Les pages oubliées 3° partie

Lundi 21 janvier 1991

18H

 

Je viens d’appeler « là-bas » et c’est bien sûr sa femme qui m’a répondu. D’avoir entendu sa voix pour la première fois me l’a rendue soudain plus humaine, moins étrangère. Elle n’est pas mon ennemie. Je n’arrive pas à lui en vouloir. Ce n’est pas elle qui retient Franck, c’est lui qui se retient tout seul. S’il le voulait vraiment, il pourrait me donner plus souvent de ses nouvelles. Bien sûr, je lui ai raccroché au nez, mais pendant deux secondes, j’ai presque eu envie de lui parler. Tu imagines la conversation : « Je suis Lancelot, il ne vous a jamais parlé de moi ? Je l’aime et il dit qu’il m’aime. Ca vous choque ? Ce n’est pas si grave, vous savez…. Moins grave pour vous que pour moi, en tout cas. Vous, vous l’avez, et moi je n’ai rien du tout. Alors je ne vois pas où est la différence. Si ça vous gêne d’être mariée avec un homme qui aime les hommes, divorcez. Et si ça ne vous gêne pas,  alors ce n’est pas la peine d’en faire un potage.
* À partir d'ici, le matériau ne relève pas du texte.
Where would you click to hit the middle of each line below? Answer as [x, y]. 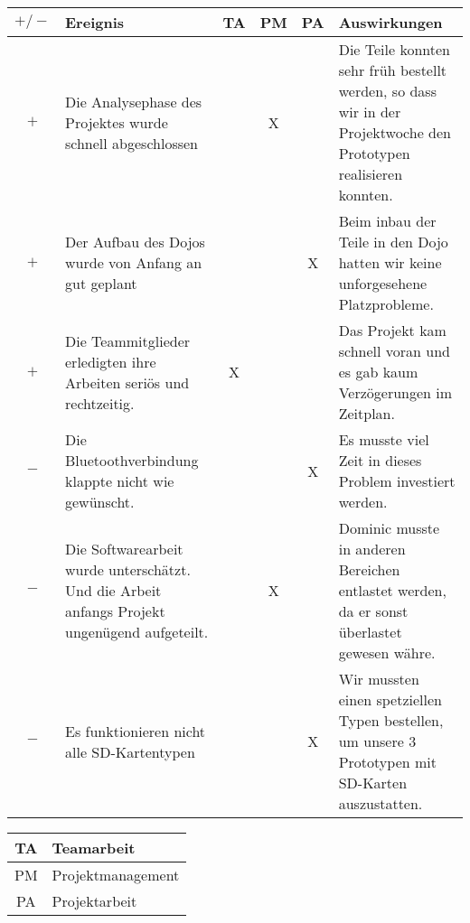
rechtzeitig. [100, 403]
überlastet [370, 632]
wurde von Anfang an [134, 262]
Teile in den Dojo [393, 242]
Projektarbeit [94, 901]
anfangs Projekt [115, 611]
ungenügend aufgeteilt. [137, 632]
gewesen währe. [387, 653]
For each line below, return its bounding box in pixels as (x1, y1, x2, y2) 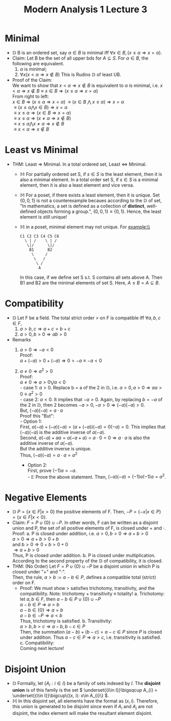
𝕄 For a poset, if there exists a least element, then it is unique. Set (19, 192, 160, 198)
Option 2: (27, 462, 47, 468)
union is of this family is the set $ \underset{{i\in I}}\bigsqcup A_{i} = (12, 687, 158, 693)
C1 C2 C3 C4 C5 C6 (19, 233, 59, 239)
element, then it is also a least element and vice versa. (19, 182, 134, 188)
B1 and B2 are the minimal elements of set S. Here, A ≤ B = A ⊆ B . (19, 279, 160, 286)
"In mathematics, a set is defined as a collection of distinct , (19, 203, 146, 209)
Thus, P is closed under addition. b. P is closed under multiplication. (12, 552, 156, 558)
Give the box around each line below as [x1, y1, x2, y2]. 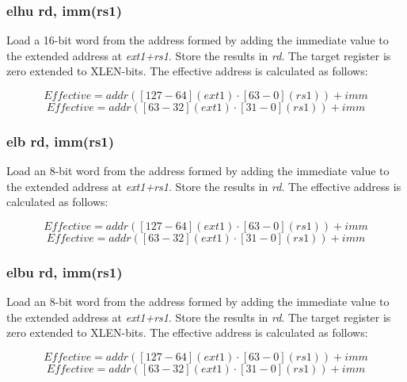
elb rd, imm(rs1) [6, 131, 115, 151]
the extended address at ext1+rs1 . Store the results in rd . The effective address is [6, 178, 401, 194]
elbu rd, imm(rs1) [6, 262, 123, 281]
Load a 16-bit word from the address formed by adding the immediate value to [6, 32, 389, 48]
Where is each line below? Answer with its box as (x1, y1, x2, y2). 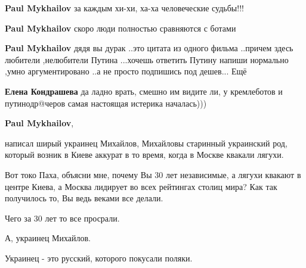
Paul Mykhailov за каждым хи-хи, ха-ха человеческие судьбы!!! (5, 2, 244, 14)
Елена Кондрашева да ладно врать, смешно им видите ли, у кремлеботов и (5, 85, 283, 97)
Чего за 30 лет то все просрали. (5, 211, 120, 224)
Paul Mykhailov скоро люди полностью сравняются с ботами (5, 21, 236, 34)
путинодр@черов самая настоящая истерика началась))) (5, 96, 207, 109)
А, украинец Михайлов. (5, 232, 91, 244)
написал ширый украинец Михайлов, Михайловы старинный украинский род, (5, 136, 288, 149)
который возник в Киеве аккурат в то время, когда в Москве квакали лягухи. (5, 148, 284, 161)
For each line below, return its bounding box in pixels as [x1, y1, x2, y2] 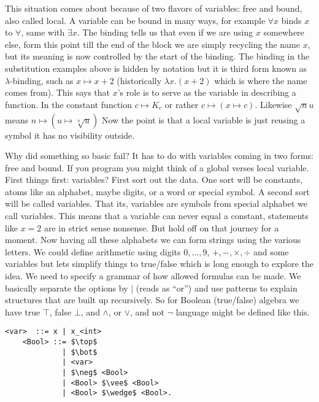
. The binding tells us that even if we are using [77, 26, 253, 39]
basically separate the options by [5, 281, 128, 294]
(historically [117, 74, 162, 87]
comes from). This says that [5, 86, 110, 99]
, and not [130, 305, 165, 318]
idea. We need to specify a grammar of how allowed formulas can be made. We [5, 269, 301, 282]
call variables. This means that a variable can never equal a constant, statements [5, 209, 309, 222]
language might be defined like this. [175, 305, 310, 318]
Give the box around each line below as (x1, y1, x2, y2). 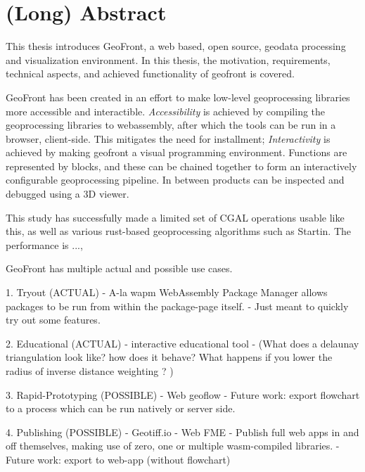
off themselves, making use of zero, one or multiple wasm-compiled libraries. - (6, 438, 340, 453)
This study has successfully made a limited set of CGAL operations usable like (6, 210, 345, 224)
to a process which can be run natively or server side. (6, 401, 236, 416)
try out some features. (6, 312, 101, 327)
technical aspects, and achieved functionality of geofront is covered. (6, 66, 295, 81)
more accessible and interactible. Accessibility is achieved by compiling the (6, 103, 326, 118)
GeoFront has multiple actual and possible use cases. (6, 261, 233, 276)
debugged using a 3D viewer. (6, 186, 129, 201)
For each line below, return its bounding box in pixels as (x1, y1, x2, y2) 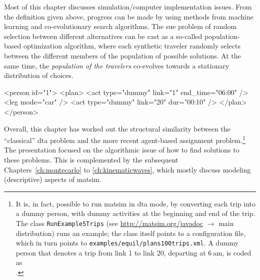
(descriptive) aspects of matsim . (4, 174, 101, 184)
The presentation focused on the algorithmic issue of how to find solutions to (4, 144, 239, 155)
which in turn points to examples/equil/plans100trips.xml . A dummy (15, 237, 239, 248)
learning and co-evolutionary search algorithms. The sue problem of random (4, 21, 237, 31)
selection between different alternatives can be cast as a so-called (4, 30, 202, 41)
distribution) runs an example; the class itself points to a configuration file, (15, 227, 246, 238)
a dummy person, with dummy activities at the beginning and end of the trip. (15, 208, 255, 218)
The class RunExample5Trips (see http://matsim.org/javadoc (15, 217, 203, 228)
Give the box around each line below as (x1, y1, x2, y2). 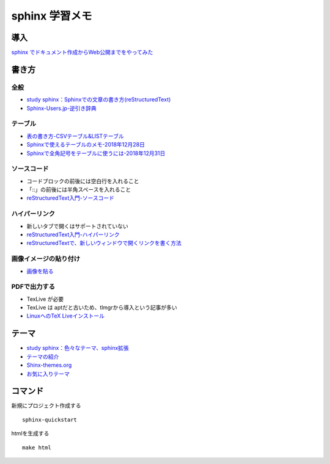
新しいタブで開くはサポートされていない (26, 222, 128, 230)
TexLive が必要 (26, 295, 64, 302)
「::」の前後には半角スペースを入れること (26, 186, 131, 194)
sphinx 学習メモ (11, 9, 92, 23)
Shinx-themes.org (26, 361, 72, 369)
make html (22, 444, 51, 451)
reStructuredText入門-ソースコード (26, 194, 114, 201)
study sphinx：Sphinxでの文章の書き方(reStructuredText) (26, 96, 171, 103)
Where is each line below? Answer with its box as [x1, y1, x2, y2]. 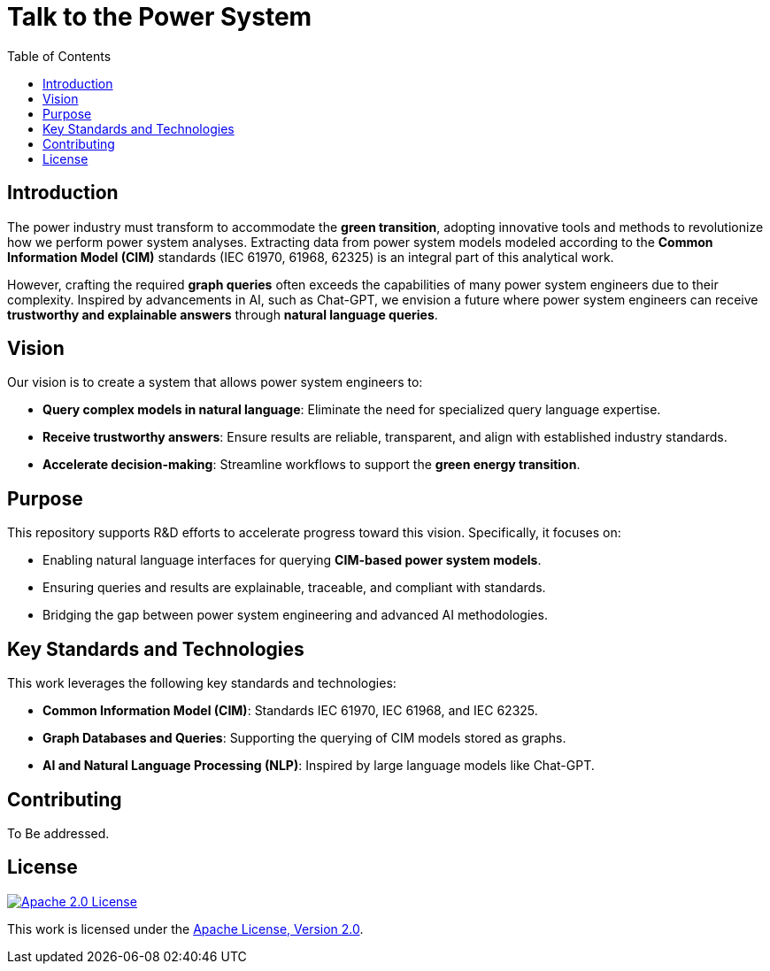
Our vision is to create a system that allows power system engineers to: [7, 374, 423, 390]
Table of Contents [7, 48, 112, 64]
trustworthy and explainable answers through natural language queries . [7, 306, 438, 322]
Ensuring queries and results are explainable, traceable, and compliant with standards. [42, 580, 546, 596]
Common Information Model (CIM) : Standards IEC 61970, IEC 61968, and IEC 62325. [42, 703, 538, 719]
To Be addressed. [7, 825, 110, 841]
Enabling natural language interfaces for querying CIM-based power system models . [42, 552, 542, 568]
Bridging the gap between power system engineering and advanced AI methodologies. [42, 607, 548, 623]
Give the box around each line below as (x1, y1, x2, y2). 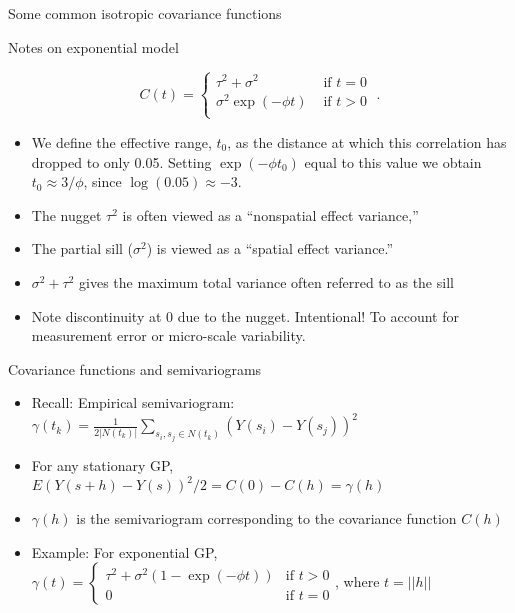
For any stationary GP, (31, 454, 174, 475)
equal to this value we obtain (304, 151, 482, 172)
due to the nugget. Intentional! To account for (177, 305, 459, 326)
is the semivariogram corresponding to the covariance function (76, 508, 457, 528)
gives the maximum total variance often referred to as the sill (79, 271, 454, 292)
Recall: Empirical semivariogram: (31, 392, 235, 413)
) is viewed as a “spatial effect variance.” (146, 238, 394, 259)
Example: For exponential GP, (31, 541, 218, 562)
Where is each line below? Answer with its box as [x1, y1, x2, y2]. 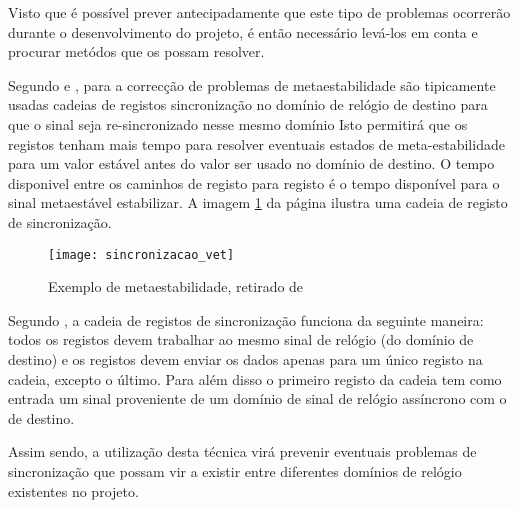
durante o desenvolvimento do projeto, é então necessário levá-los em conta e [8, 21, 478, 42]
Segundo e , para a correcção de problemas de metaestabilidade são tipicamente [8, 74, 496, 95]
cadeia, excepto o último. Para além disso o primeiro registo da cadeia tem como [8, 368, 502, 389]
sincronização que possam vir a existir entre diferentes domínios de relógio [8, 460, 462, 481]
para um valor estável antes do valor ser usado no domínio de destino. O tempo [8, 153, 495, 174]
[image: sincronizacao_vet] [48, 247, 235, 262]
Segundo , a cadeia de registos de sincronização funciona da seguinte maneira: [8, 309, 484, 330]
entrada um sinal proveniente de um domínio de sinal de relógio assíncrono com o [8, 388, 507, 409]
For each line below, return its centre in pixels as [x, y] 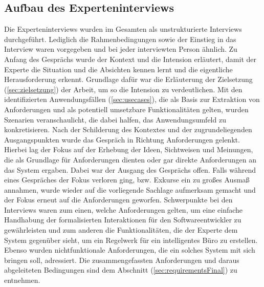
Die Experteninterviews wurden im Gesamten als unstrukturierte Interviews [123, 29]
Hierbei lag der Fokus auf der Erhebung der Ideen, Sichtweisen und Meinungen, [129, 149]
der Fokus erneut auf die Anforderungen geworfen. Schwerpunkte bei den [118, 200]
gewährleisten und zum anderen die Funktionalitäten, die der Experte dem [121, 230]
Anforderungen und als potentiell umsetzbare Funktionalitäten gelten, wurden [126, 109]
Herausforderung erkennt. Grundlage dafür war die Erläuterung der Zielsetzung [128, 79]
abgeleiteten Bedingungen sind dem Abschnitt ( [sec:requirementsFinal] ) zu [121, 270]
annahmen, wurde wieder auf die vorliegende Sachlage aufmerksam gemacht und [130, 189]
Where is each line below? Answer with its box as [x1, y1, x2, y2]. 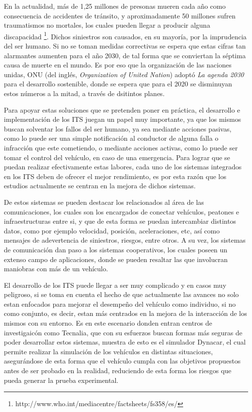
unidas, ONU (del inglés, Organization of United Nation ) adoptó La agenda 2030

Je vous jure que je ne tiens pas à vous faire du mal. A la limite, je préfèrerais qu’on soit bons amis. Oui, évidemment, le problème c’est que ça vous fait un choc. Vous ne vous doutiez de rien. Vous n’êtes pas très futée, soit dit en passant. Mais moi non plus je ne suis pas futé. Si j’avais su, je n’aurais pas choisi n homme marié. Mais on m’a pas tellement laissé choisir, vous savez. Ca s’est présenté comme ça. On s’est fait avoir tous les deux. Franck reste avec vous, mais il n’est pas heureux. Et avec moi il l’est, mais il ne peut pas rester.

 

 

J’avais été remué par deux réflexions que des mecs m’avaient faites :

Marc : « il ne quittera jamais sa famille pour revenir vers toi »

Michel : « Les hommes mariés te prendront tout et ne te donneront rien ».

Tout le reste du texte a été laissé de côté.